Espaço dedicado a todo o tipo de troca de impressões sobre os mercados financeiros e ao que possa condicionar o desempenho dos mesmos.

James J. Cramer - Action Alerts PLUS

por cctrader » 29/9/2003 14:41

Saturday, September 27, 2003 10:50 a.m. EDT

Dear Action Alerts PLUS Subscriber:
Just as I predicted in this space last weekend, the mutual fund managers slashed and burned this week, locking in gains for their annual reports.

Now for the bad news: The selling isn't over. What's even worse? We may not be able to recognize the bottom when it happens. So my strategy is to start buying more shares of my one- and two-rated stocks into weakness, 500 to 1,000 shares at a time. It doesn't pay to stick your neck out in this kind of market, where profits can quickly disappear.

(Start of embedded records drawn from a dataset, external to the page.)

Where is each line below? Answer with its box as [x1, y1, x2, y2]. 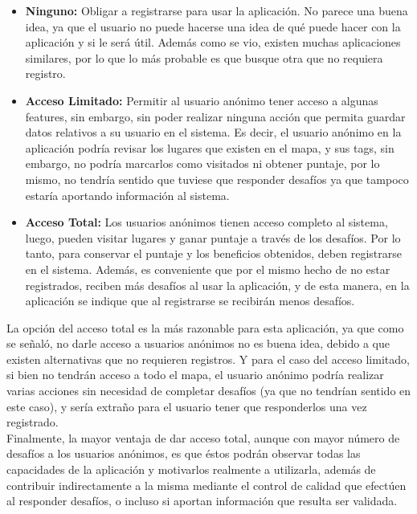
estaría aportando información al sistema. [25, 186, 230, 203]
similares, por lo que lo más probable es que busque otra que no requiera [25, 49, 383, 66]
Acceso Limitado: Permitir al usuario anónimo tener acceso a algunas [25, 92, 378, 108]
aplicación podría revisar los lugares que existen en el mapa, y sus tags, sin [25, 139, 395, 156]
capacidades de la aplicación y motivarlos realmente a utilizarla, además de [6, 461, 376, 478]
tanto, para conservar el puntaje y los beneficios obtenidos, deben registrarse [25, 245, 402, 262]
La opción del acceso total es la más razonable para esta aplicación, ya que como [6, 319, 404, 336]
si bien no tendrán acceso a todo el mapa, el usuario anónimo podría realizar [6, 366, 384, 383]

The third quarter just can't end fast enough, as far as I'm concerned. This is a week where I really started to feel the pain from my trading restrictions. The good news for you readers is that you don't have my restrictions. You can quickly raise cash when it looks like we're heading for a selling period, and when we see a large, swift gain in a new position, you can flip the shares for a profit.

I've received dozens of emails from subscribers in recent weeks telling me they've been able to double my 22% return this year by following my advice. That's why I try to give you as much information as possible in these alerts, even when I'm restricted from making a particular trade myself.

If you are new to the Weekly Roundup you should know I rate my stocks on a scale of One to Four. This technique helps order my priorities into selloffs and rallies and is something I used quite successfully as a hedge fund manager for many years. The Ones are stocks that I would buy right now, whereas the Fours are stocks I want to unload.

ONES

AT&T Wireless (AWE:NYSE, $8.25, 15,000 shares, 4.04%): It was another strong quarter for wireless providers, and I'm tempted to add another 5,000 shares if the stock continues its drop below $8.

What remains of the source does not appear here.